• Task to carry out:
The response must consist of the lines below from the one with "Kp is 0 (G0), below" through the one with "formazione di casa", exactly as they appear and with both ends kept.

[Opening Data records section]

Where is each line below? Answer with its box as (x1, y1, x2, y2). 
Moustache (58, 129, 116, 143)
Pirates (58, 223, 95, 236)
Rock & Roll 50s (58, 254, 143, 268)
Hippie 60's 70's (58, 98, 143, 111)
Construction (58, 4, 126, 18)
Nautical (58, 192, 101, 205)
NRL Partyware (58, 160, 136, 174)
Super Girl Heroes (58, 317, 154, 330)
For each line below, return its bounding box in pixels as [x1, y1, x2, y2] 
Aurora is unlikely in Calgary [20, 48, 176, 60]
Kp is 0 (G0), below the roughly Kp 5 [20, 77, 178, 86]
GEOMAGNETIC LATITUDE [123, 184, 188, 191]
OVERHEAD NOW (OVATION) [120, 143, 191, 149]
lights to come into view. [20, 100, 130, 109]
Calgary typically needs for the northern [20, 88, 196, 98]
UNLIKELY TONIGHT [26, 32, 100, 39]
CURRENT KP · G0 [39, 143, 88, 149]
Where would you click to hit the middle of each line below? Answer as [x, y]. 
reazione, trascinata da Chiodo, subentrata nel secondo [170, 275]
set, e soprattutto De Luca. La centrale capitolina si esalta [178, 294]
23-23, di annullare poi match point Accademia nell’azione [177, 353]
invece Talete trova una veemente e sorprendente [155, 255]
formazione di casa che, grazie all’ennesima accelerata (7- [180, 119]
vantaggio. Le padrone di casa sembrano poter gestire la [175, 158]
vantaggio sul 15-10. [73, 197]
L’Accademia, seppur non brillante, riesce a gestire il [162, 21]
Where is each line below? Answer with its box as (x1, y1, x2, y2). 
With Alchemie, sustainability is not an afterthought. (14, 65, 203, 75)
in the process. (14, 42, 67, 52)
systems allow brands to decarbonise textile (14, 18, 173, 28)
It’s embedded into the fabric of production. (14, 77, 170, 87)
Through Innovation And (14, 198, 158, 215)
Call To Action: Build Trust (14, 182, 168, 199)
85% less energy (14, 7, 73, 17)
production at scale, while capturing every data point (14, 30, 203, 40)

[Closing Data records section]
[Opening Data records section]

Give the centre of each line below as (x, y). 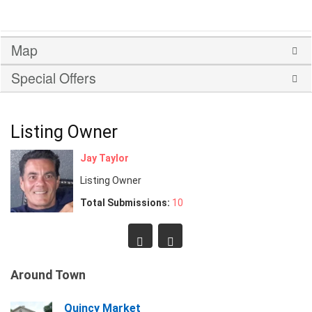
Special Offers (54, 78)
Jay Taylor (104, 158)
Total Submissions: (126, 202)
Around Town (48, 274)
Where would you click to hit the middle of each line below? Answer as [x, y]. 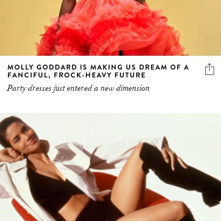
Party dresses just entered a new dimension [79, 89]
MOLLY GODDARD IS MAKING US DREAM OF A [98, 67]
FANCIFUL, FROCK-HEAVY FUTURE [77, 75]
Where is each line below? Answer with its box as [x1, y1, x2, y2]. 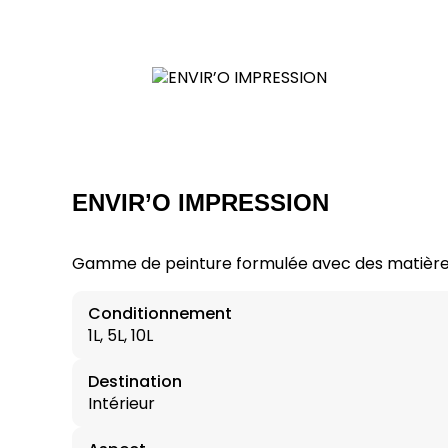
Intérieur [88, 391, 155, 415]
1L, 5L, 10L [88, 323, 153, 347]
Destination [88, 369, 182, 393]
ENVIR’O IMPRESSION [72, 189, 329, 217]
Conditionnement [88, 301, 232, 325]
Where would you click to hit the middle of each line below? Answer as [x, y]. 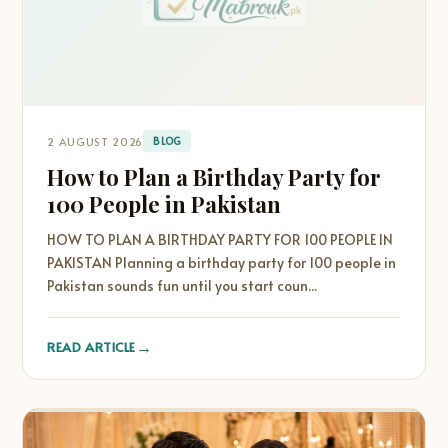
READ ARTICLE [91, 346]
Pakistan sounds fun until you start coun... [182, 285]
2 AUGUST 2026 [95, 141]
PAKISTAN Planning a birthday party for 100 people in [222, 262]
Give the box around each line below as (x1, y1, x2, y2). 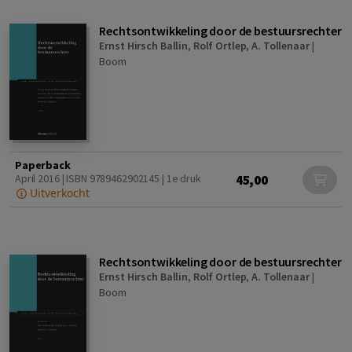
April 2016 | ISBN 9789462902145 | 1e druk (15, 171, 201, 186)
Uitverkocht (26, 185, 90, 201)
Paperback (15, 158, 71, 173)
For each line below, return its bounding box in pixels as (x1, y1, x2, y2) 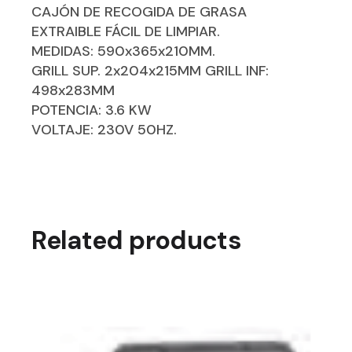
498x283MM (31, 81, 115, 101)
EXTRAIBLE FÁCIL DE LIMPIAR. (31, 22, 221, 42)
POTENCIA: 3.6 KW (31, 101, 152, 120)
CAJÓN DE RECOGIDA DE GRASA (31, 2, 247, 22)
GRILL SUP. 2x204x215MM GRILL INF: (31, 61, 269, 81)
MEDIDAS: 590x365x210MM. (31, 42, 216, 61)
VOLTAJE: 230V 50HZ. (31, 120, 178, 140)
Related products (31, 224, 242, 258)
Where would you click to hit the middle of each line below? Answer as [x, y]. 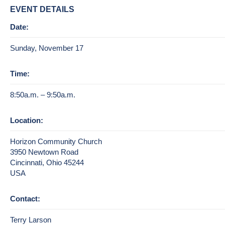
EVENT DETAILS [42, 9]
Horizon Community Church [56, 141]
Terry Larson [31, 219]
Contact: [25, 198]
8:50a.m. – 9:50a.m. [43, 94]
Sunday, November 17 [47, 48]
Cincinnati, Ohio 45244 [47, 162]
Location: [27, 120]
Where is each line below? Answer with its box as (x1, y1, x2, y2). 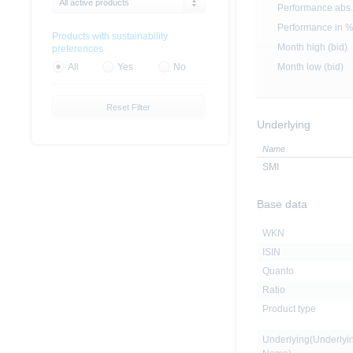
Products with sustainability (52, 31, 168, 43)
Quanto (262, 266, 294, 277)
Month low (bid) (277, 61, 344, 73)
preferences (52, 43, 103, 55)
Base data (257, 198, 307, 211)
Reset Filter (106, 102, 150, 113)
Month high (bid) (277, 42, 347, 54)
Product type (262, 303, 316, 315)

[Closing Data records section]

• Response to the exercise:
Kp is 0 (G0), below the roughly Kp 5 [20, 77, 178, 86]
GEOMAGNETIC LATITUDE [123, 184, 188, 191]
OVERHEAD NOW (OVATION) [120, 143, 191, 149]
lights to come into view. [20, 100, 130, 109]
Calgary typically needs for the northern [20, 88, 196, 98]
UNLIKELY TONIGHT [26, 32, 100, 39]
CURRENT KP · G0 [39, 143, 88, 149]
Where would you click to hit the middle of each line below? Answer as [x, y]. 
reazione, trascinata da Chiodo, subentrata nel secondo [170, 275]
set, e soprattutto De Luca. La centrale capitolina si esalta [178, 294]
23-23, di annullare poi match point Accademia nell’azione [177, 353]
invece Talete trova una veemente e sorprendente [155, 255]
formazione di casa che, grazie all’ennesima accelerata (7- [180, 119]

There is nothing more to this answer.